Data items:
######

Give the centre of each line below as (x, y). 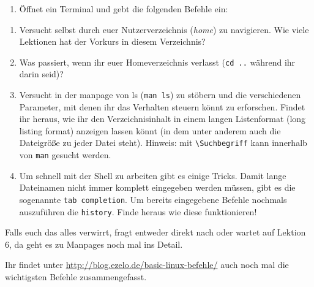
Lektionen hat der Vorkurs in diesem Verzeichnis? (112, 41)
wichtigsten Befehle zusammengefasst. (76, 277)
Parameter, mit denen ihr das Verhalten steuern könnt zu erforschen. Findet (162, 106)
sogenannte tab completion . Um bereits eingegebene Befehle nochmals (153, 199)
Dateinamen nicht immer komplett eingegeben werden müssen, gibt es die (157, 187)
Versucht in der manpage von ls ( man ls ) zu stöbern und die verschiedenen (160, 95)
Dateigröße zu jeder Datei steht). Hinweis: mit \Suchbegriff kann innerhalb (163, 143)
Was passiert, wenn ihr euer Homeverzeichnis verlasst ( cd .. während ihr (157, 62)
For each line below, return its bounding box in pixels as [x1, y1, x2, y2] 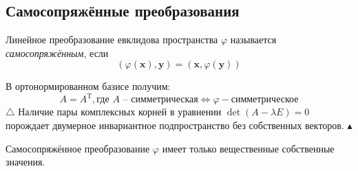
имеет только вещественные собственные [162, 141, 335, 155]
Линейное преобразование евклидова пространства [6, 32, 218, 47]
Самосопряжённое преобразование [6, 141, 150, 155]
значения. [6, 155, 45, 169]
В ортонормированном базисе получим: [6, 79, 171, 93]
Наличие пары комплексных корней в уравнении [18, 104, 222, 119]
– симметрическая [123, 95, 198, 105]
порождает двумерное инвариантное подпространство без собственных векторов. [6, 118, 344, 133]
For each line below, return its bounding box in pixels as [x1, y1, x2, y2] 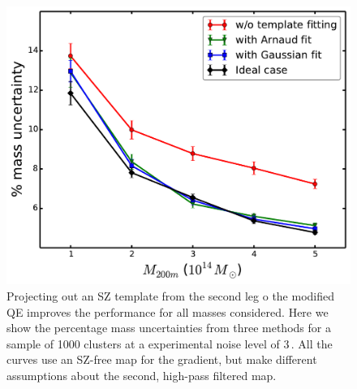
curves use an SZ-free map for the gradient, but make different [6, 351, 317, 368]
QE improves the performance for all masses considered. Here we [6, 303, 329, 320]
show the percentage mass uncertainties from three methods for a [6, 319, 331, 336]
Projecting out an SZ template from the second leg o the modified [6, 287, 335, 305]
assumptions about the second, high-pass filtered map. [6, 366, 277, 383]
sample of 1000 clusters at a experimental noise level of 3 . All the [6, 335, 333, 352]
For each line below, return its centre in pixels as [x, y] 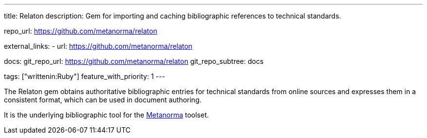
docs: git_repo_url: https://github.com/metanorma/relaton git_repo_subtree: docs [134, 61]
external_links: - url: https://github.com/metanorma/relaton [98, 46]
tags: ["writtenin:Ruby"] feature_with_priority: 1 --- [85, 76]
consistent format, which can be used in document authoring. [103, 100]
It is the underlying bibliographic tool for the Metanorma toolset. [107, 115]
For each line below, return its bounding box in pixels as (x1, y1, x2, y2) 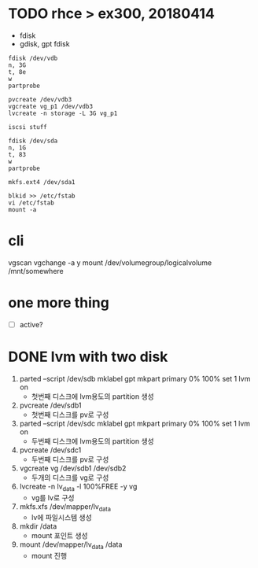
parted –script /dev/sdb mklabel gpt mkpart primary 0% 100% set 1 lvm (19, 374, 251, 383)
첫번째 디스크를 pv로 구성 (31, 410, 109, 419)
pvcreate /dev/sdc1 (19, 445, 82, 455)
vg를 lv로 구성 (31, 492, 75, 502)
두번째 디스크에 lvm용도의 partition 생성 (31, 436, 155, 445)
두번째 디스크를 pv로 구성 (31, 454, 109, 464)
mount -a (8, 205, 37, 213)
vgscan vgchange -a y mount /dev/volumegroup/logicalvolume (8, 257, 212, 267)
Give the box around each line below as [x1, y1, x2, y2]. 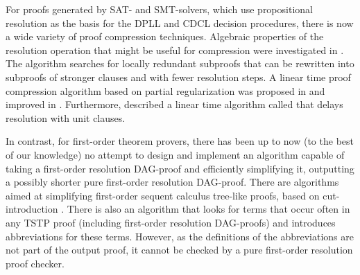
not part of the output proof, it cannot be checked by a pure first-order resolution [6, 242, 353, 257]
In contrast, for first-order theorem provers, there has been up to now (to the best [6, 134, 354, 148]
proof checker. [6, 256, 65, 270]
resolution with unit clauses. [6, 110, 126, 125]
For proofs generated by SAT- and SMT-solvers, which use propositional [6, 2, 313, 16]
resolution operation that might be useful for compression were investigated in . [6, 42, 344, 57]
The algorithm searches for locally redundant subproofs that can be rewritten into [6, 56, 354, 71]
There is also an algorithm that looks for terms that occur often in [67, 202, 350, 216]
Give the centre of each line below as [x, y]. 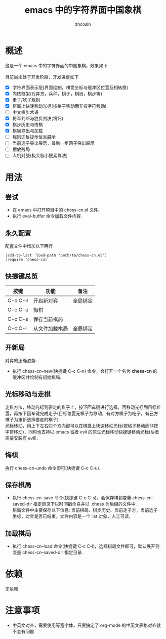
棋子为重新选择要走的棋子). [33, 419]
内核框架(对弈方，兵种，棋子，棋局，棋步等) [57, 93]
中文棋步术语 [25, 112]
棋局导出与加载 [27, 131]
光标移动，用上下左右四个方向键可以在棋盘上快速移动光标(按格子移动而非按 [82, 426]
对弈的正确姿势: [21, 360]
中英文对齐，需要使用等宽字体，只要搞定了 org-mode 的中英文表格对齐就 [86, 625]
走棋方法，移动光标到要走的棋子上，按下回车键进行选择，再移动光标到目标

######

WHAT THE EXERCISE ASKS> Determine how many lines in the data contain the string "that", and give the number only.

YOUR RESPONSE> 3